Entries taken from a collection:
====================

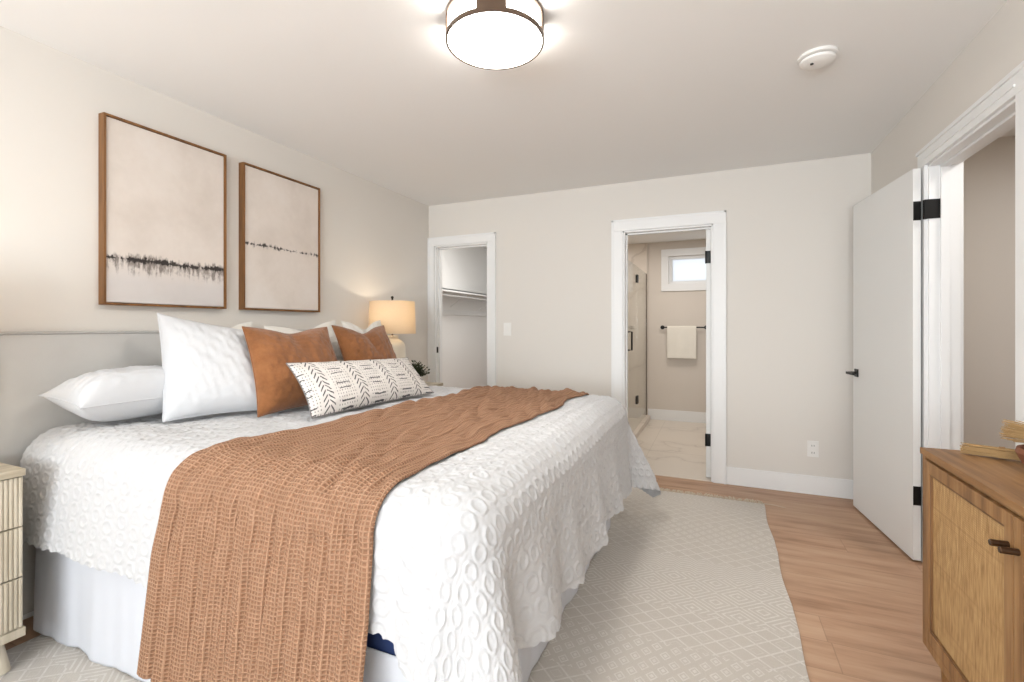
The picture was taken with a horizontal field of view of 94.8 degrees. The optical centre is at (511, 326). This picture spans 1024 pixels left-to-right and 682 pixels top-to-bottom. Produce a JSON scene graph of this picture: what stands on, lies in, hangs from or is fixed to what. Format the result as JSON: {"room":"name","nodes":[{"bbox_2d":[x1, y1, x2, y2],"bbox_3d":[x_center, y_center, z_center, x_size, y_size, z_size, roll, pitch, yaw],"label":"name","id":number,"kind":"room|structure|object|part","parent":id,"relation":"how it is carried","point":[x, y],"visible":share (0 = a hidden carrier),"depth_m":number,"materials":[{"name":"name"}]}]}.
{"room":"bedroom","nodes":[
{"label":"bedroom","id":0,"kind":"room"},
{"bbox_2d":[0,26,428,381],"bbox_3d":[-2.236,0.000,1.681,0.120,2.440,6.750,0,0,23],"label":"wall","id":1,"kind":"structure","parent":0,"point":[374,237],"depth_m":2.22,"materials":[{"name":"white paint"}]},
{"bbox_2d":[23,611,33,619],"bbox_3d":[-2.154,1.153,1.700,0.015,0.135,6.610,0,0,23],"label":"baseboard","id":2,"kind":"structure","parent":1,"relation":"attached to","point":[30,614],"depth_m":1.98,"materials":[{"name":"white paint"}]},
{"bbox_2d":[98,112,226,308],"bbox_3d":[-1.802,-0.553,2.477,0.045,0.897,0.600,0,0,23],"label":"framed painting","id":3,"kind":"object","parent":1,"relation":"attached to","point":[162,197],"visible":1,"depth_m":2.42,"materials":[{"name":"beige paper"}]},
{"bbox_2d":[239,162,319,311],"bbox_3d":[-1.521,-0.551,3.127,0.045,0.893,0.600,0,0,23],"label":"framed painting","id":4,"kind":"object","parent":1,"relation":"attached to","point":[279,215],"visible":1,"depth_m":3.07,"materials":[{"name":"beige paper"}]},
{"bbox_2d":[442,247,486,388],"bbox_3d":[-0.154,0.000,6.152,1.670,2.440,2.871,0,0,23],"label":"wall","id":5,"kind":"structure","parent":0,"point":[464,338],"depth_m":6.74,"materials":[{"name":"white paint"}]},
{"bbox_2d":[442,287,486,315],"bbox_3d":[-0.697,-0.319,6.322,0.300,0.308,2.730,0,0,23],"label":"closet shelf","id":6,"kind":"object","parent":5,"relation":"attached to","point":[444,290],"visible":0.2,"depth_m":6.40,"materials":[{"name":"white paint"}]},
{"bbox_3d":[-0.599,-0.395,6.296,0.024,0.023,2.680,0,0,23],"label":"hanging rod","id":7,"kind":"part","parent":6,"relation":"part of","materials":[{"name":"white paint"}]},
{"bbox_2d":[4,418,940,681],"bbox_3d":[0.597,1.243,1.834,4.960,0.054,9.040,0,0,23],"label":"floor","id":8,"kind":"structure","parent":0,"point":[856,597],"depth_m":2.31,"materials":[{"name":"brown wood"}]},
{"bbox_2d":[0,462,25,675],"bbox_3d":[-2.016,0.862,1.490,0.400,0.724,0.560,0,0,23],"label":"nightstand","id":9,"kind":"object","parent":8,"relation":"on","point":[12,627],"visible":1,"depth_m":1.64,"materials":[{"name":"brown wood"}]},
{"bbox_3d":[-1.800,1.145,1.633,0.087,0.136,0.063,0,0,-8],"label":"leg","id":10,"kind":"part","parent":9,"relation":"part of","materials":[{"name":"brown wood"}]},
{"bbox_3d":[-1.851,0.615,1.419,0.028,0.172,0.552,0,0,23],"label":"drawer","id":11,"kind":"part","parent":9,"relation":"part of","materials":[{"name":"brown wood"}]},
{"bbox_3d":[-1.851,0.793,1.419,0.028,0.172,0.552,0,0,23],"label":"drawer","id":12,"kind":"part","parent":9,"relation":"part of","materials":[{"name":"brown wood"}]},
{"bbox_3d":[-1.851,0.971,1.419,0.028,0.172,0.552,0,0,23],"label":"drawer","id":13,"kind":"part","parent":9,"relation":"part of","materials":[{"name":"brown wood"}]},
{"bbox_2d":[0,487,809,681],"bbox_3d":[-0.194,1.214,2.110,2.894,0.012,3.719,0,0,23],"label":"area rug","id":14,"kind":"object","parent":8,"relation":"on","point":[687,587],"visible":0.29,"depth_m":2.00,"materials":[{"name":"fabric"}]},
{"bbox_2d":[0,330,610,681],"bbox_3d":[-0.712,0.615,2.413,2.069,1.191,2.095,0,0,23],"label":"bed","id":15,"kind":"object","parent":14,"relation":"on","point":[91,610],"visible":0.19,"depth_m":1.85,"materials":[{"name":"grey fabric"}]},
{"bbox_3d":[-1.628,0.597,2.809,0.069,1.147,2.087,0,0,23],"label":"headboard","id":16,"kind":"part","parent":15,"relation":"part of","materials":[{"name":"grey fabric"}]},
{"bbox_2d":[20,385,660,681],"bbox_3d":[-0.520,0.740,2.382,2.235,0.673,2.206,0,0,23],"label":"coverlet","id":17,"kind":"object","parent":15,"relation":"on","point":[476,551],"visible":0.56,"depth_m":1.53,"materials":[{"name":"white fabric"}]},
{"bbox_2d":[39,365,164,421],"bbox_3d":[-1.671,0.284,2.055,0.304,0.225,0.479,0,0,23],"label":"bed pillow","id":18,"kind":"object","parent":17,"relation":"on","point":[130,392],"visible":0.71,"depth_m":1.94,"materials":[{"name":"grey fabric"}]},
{"bbox_2d":[157,313,256,421],"bbox_3d":[-1.393,0.170,2.245,0.467,0.473,0.298,0,0,-39],"label":"square pillow","id":19,"kind":"object","parent":17,"relation":"on","point":[208,370],"visible":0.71,"depth_m":2.15,"materials":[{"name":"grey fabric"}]},
{"bbox_2d":[231,321,252,329],"bbox_3d":[-1.547,0.183,2.571,0.144,0.438,0.381,0,0,26],"label":"square pillow","id":20,"kind":"object","parent":17,"relation":"on","point":[250,323],"visible":0.04,"depth_m":2.71,"materials":[{"name":"beige fabric"}]},
{"bbox_2d":[242,326,336,416],"bbox_3d":[-1.106,0.202,2.434,0.257,0.411,0.601,0,0,27],"label":"throw pillow","id":21,"kind":"object","parent":17,"relation":"on","point":[277,387],"visible":0.73,"depth_m":2.29,"materials":[{"name":"fabric"}]},
{"bbox_2d":[264,320,342,360],"bbox_3d":[-1.220,0.178,2.900,0.210,0.449,0.559,0,0,23],"label":"square pillow","id":22,"kind":"object","parent":17,"relation":"on","point":[333,339],"visible":0.2,"depth_m":3.02,"materials":[{"name":"beige fabric"}]},
{"bbox_2d":[286,357,433,418],"bbox_3d":[-0.765,0.286,2.526,0.216,0.240,0.916,0,0,26],"label":"lumbar pillow","id":23,"kind":"object","parent":17,"relation":"on","point":[331,387],"visible":1,"depth_m":2.36,"materials":[{"name":"fabric"}]},
{"bbox_2d":[341,320,380,333],"bbox_3d":[-0.988,0.175,3.326,0.192,0.454,0.404,0,0,23],"label":"square pillow","id":24,"kind":"object","parent":17,"relation":"on","point":[348,325],"visible":0.2,"depth_m":3.26,"materials":[{"name":"beige fabric"}]},
{"bbox_2d":[137,386,588,681],"bbox_3d":[-0.316,0.720,2.232,0.914,0.692,2.143,0,0,23],"label":"throw blanket","id":25,"kind":"object","parent":17,"relation":"on","point":[260,568],"visible":1,"depth_m":1.35,"materials":[{"name":"brown fabric"}]},
{"bbox_2d":[331,325,396,360],"bbox_3d":[-0.904,0.198,3.039,0.235,0.419,0.524,0,0,23],"label":"throw pillow","id":26,"kind":"object","parent":17,"relation":"on","point":[373,344],"visible":0.53,"depth_m":2.94,"materials":[{"name":"fabric"}]},
{"bbox_2d":[425,382,442,385],"bbox_3d":[-0.911,0.862,4.044,0.400,0.724,0.560,0,0,23],"label":"nightstand","id":27,"kind":"object","parent":8,"relation":"on","point":[427,383],"visible":0.02,"depth_m":4.17,"materials":[{"name":"beige wood"}]},
{"bbox_2d":[368,296,415,357],"bbox_3d":[-0.968,0.124,3.807,0.372,0.750,0.372,0,0,23],"label":"table lamp","id":28,"kind":"object","parent":27,"relation":"on","point":[397,316],"visible":0.62,"depth_m":3.66,"materials":[{"name":"beige fabric"}]},
{"bbox_3d":[-0.968,-0.076,3.807,0.372,0.260,0.372,0,0,23],"label":"lamp shade","id":29,"kind":"part","parent":28,"relation":"part of","materials":[{"name":"beige fabric"}]},
{"bbox_2d":[411,360,429,376],"bbox_3d":[-0.832,0.391,4.025,0.265,0.217,0.251,0,0,-9],"label":"potted plant","id":30,"kind":"object","parent":27,"relation":"on","point":[420,371],"visible":0.38,"depth_m":4.01,"materials":[{"name":"green plant"}]},
{"bbox_2d":[631,415,649,438],"bbox_3d":[1.462,1.188,5.507,0.110,0.056,1.550,0,0,23],"label":"shower curb","id":31,"kind":"object","parent":8,"relation":"on","point":[639,425],"visible":0.56,"depth_m":5.61,"materials":[{"name":"stone"}]},
{"bbox_2d":[646,274,646,414],"bbox_3d":[1.621,0.230,5.860,0.014,1.860,0.784,0,0,23],"label":"screen","id":32,"kind":"object","parent":31,"relation":"on","point":[646,274],"visible":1,"depth_m":6.21,"materials":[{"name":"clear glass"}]},
{"bbox_2d":[920,447,1023,681],"bbox_3d":[1.279,0.805,0.987,0.403,0.830,1.040,0,0,23],"label":"base cabinet","id":33,"kind":"object","parent":8,"relation":"on","point":[973,505],"visible":0.99,"depth_m":1.25,"materials":[{"name":"brown wood"}]},
{"bbox_3d":[1.357,1.120,1.461,0.044,0.200,0.044,0,0,23],"label":"leg","id":34,"kind":"part","parent":33,"relation":"part of","materials":[{"name":"brown wood"}]},
{"bbox_3d":[1.235,0.708,1.280,0.005,0.501,0.427,0,0,23],"label":"cane panel","id":35,"kind":"part","parent":33,"relation":"part of","materials":[{"name":"beige wicker"}]},
{"bbox_2d":[960,442,1020,460],"bbox_3d":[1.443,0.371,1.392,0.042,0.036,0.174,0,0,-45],"label":"books","id":36,"kind":"object","parent":33,"relation":"on","point":[973,449],"visible":0.76,"depth_m":1.40,"materials":[{"name":"beige paper"}]},
{"bbox_3d":[1.118,0.497,1.082,0.033,0.015,0.015,0,0,23],"label":"knob","id":37,"kind":"part","parent":33,"relation":"part of","materials":[{"name":"brown metal"}]},
{"bbox_3d":[1.102,0.497,1.045,0.033,0.015,0.015,0,0,23],"label":"knob","id":38,"kind":"part","parent":33,"relation":"part of","materials":[{"name":"brown metal"}]},
{"bbox_3d":[1.037,0.708,0.825,0.022,0.567,0.493,0,0,23],"label":"door","id":39,"kind":"part","parent":33,"relation":"part of","materials":[{"name":"brown wood"}]},
{"bbox_2d":[1015,444,1023,463],"bbox_3d":[1.442,0.359,1.237,0.166,0.062,0.166,0,0,23],"label":"terracotta bowl","id":40,"kind":"object","parent":33,"relation":"on","point":[1019,449],"visible":1,"depth_m":1.27,"materials":[{"name":"brown ceramic"}]},
{"bbox_2d":[999,419,1023,442],"bbox_3d":[1.459,0.296,1.231,0.058,0.072,0.258,0,0,-34],"label":"broom","id":41,"kind":"object","parent":40,"relation":"in","point":[1017,432],"visible":1,"depth_m":1.31,"materials":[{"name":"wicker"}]},
{"bbox_2d":[0,0,1014,205],"bbox_3d":[0.040,-1.260,0.696,5.080,0.080,6.750,0,0,23],"label":"ceiling","id":42,"kind":"structure","parent":0,"point":[616,91],"depth_m":2.31,"materials":[{"name":"white paint"}]},
{"bbox_2d":[446,0,543,69],"bbox_3d":[-0.067,-1.167,1.859,0.386,0.105,0.386,0,0,23],"label":"ceiling light","id":43,"kind":"object","parent":42,"relation":"attached to","point":[483,34],"visible":1,"depth_m":1.79,"materials":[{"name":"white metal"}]},
{"bbox_2d":[797,45,838,70],"bbox_3d":[1.374,-1.198,2.118,0.156,0.044,0.156,0,0,23],"label":"smoke detector","id":44,"kind":"object","parent":42,"relation":"attached to","point":[817,58],"visible":1,"depth_m":2.08,"materials":[{"name":"white plastic"}]},
{"bbox_2d":[628,243,646,417],"bbox_3d":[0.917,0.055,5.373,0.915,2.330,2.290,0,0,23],"label":"shower door","id":45,"kind":"structure","parent":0,"point":[637,253],"depth_m":6.27,"materials":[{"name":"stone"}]},
{"bbox_3d":[1.222,0.145,4.865,0.049,0.209,0.019,0,0,23],"label":"handle","id":46,"kind":"part","parent":45,"relation":"part of","materials":[{"name":"black metal"}]},
{"bbox_2d":[647,243,647,414],"bbox_3d":[1.788,0.055,6.229,0.015,2.330,0.026,0,0,23],"label":"trim","id":47,"kind":"structure","parent":45,"relation":"attached to","point":[647,243],"depth_m":6.21,"materials":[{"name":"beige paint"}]},
{"bbox_2d":[628,230,705,243],"bbox_3d":[1.805,-1.160,4.989,2.850,0.100,2.290,0,0,23],"label":"ceiling","id":48,"kind":"structure","parent":0,"point":[701,234],"depth_m":5.84,"materials":[{"name":"white paint"}]},
{"bbox_2d":[648,239,705,411],"bbox_3d":[1.829,-0.080,5.044,2.850,2.600,2.410,0,0,23],"label":"wall","id":49,"kind":"structure","parent":0,"point":[679,384],"depth_m":6.12,"materials":[{"name":"beige paint"}]},
{"bbox_2d":[648,409,705,422],"bbox_3d":[2.635,1.148,5.869,1.825,0.136,0.015,0,0,23],"label":"baseboard","id":50,"kind":"structure","parent":49,"relation":"attached to","point":[657,414],"depth_m":6.08,"materials":[{"name":"white paint"}]},
{"bbox_2d":[661,247,705,290],"bbox_3d":[2.505,-0.738,5.977,1.160,0.545,0.120,0,0,23],"label":"window","id":51,"kind":"structure","parent":49,"relation":"in","point":[679,272],"depth_m":6.09,"materials":[{"name":"white paint"}]},
{"bbox_3d":[2.512,-0.738,5.994,0.890,0.285,0.007,0,0,23],"label":"pane","id":52,"kind":"part","parent":51,"relation":"part of","materials":[{"name":"clear glass"}]},
{"bbox_3d":[2.200,0.005,6.028,0.582,0.052,0.069,0,0,23],"label":"towel bar","id":53,"kind":"object","parent":49,"relation":"attached to","visible":0},
{"bbox_2d":[667,326,695,358],"bbox_3d":[2.167,0.193,6.014,0.350,0.414,0.047,0,0,23],"label":"bath towel","id":54,"kind":"object","parent":53,"relation":"hanging from","point":[681,340],"visible":1,"depth_m":5.99,"materials":[{"name":"white fabric"}]},
{"bbox_2d":[429,136,1014,479],"bbox_3d":[1.459,0.000,3.825,5.200,2.440,0.120,0,0,23],"label":"wall","id":55,"kind":"structure","parent":0,"point":[789,226],"depth_m":3.55,"materials":[{"name":"white paint"}]},
{"bbox_2d":[428,232,495,386],"bbox_3d":[-0.475,0.163,4.649,0.753,2.114,0.144,0,0,23],"label":"trim","id":56,"kind":"structure","parent":55,"relation":"attached to","point":[436,245],"depth_m":4.72,"materials":[{"name":"white paint"}]},
{"bbox_2d":[504,323,510,335],"bbox_3d":[-0.044,0.020,4.405,0.076,0.120,0.010,0,0,23],"label":"light switch","id":57,"kind":"object","parent":55,"relation":"attached to","point":[507,326],"visible":1,"depth_m":4.40,"materials":[{"name":"white plastic"}]},
{"bbox_2d":[611,210,725,483],"bbox_3d":[1.280,0.158,3.889,0.890,2.125,0.144,0,0,23],"label":"trim","id":58,"kind":"structure","parent":55,"relation":"attached to","point":[715,221],"depth_m":3.73,"materials":[{"name":"white paint"}]},
{"bbox_2d":[705,229,710,477],"bbox_3d":[1.706,0.208,4.089,0.044,2.000,0.680,0,0,23],"label":"door","id":59,"kind":"structure","parent":55,"relation":"in","point":[708,231],"depth_m":3.78,"materials":[{"name":"white paint"}]},
{"bbox_2d":[726,466,852,498],"bbox_3d":[1.182,1.153,3.872,2.906,0.135,0.015,0,0,23],"label":"baseboard","id":60,"kind":"structure","parent":55,"relation":"attached to","point":[781,481],"depth_m":3.48,"materials":[{"name":"white paint"}]},
{"bbox_2d":[807,441,818,456],"bbox_3d":[2.195,0.890,3.436,0.072,0.116,0.010,0,0,23],"label":"power outlet","id":61,"kind":"object","parent":55,"relation":"attached to","point":[812,446],"visible":1,"depth_m":3.43,"materials":[{"name":"white plastic"}]},
{"bbox_2d":[871,0,1023,194],"bbox_3d":[1.233,0.000,0.180,0.120,2.440,6.750,0,0,23],"label":"wall","id":62,"kind":"structure","parent":0,"point":[997,49],"depth_m":2.14,"materials":[{"name":"white paint"}]},
{"bbox_2d":[846,168,939,560],"bbox_3d":[2.210,0.194,2.793,0.126,2.028,0.824,0,0,13],"label":"door","id":63,"kind":"structure","parent":62,"relation":"in","point":[886,373],"depth_m":2.70,"materials":[{"name":"white paint"}]},
{"bbox_3d":[2.252,0.305,3.103,0.062,0.052,0.132,0,0,17],"label":"handle","id":64,"kind":"part","parent":63,"relation":"part of","materials":[{"name":"black metal"}]},
{"bbox_2d":[916,60,1023,561],"bbox_3d":[2.026,0.150,2.022,0.164,2.140,0.980,0,0,23],"label":"trim","id":65,"kind":"structure","parent":62,"relation":"attached to","point":[999,110],"depth_m":2.36,"materials":[{"name":"white paint"}]}
]}

====================

What you will do: For this exercise, find all lines in the records containing the word "square" and copy them.

Output for this exercise:
{"bbox_2d":[157,313,256,421],"bbox_3d":[-1.393,0.170,2.245,0.467,0.473,0.298,0,0,-39],"label":"square pillow","id":19,"kind":"object","parent":17,"relation":"on","point":[208,370],"visible":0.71,"depth_m":2.15,"materials":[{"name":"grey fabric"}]},
{"bbox_2d":[231,321,252,329],"bbox_3d":[-1.547,0.183,2.571,0.144,0.438,0.381,0,0,26],"label":"square pillow","id":20,"kind":"object","parent":17,"relation":"on","point":[250,323],"visible":0.04,"depth_m":2.71,"materials":[{"name":"beige fabric"}]},
{"bbox_2d":[264,320,342,360],"bbox_3d":[-1.220,0.178,2.900,0.210,0.449,0.559,0,0,23],"label":"square pillow","id":22,"kind":"object","parent":17,"relation":"on","point":[333,339],"visible":0.2,"depth_m":3.02,"materials":[{"name":"beige fabric"}]},
{"bbox_2d":[341,320,380,333],"bbox_3d":[-0.988,0.175,3.326,0.192,0.454,0.404,0,0,23],"label":"square pillow","id":24,"kind":"object","parent":17,"relation":"on","point":[348,325],"visible":0.2,"depth_m":3.26,"materials":[{"name":"beige fabric"}]},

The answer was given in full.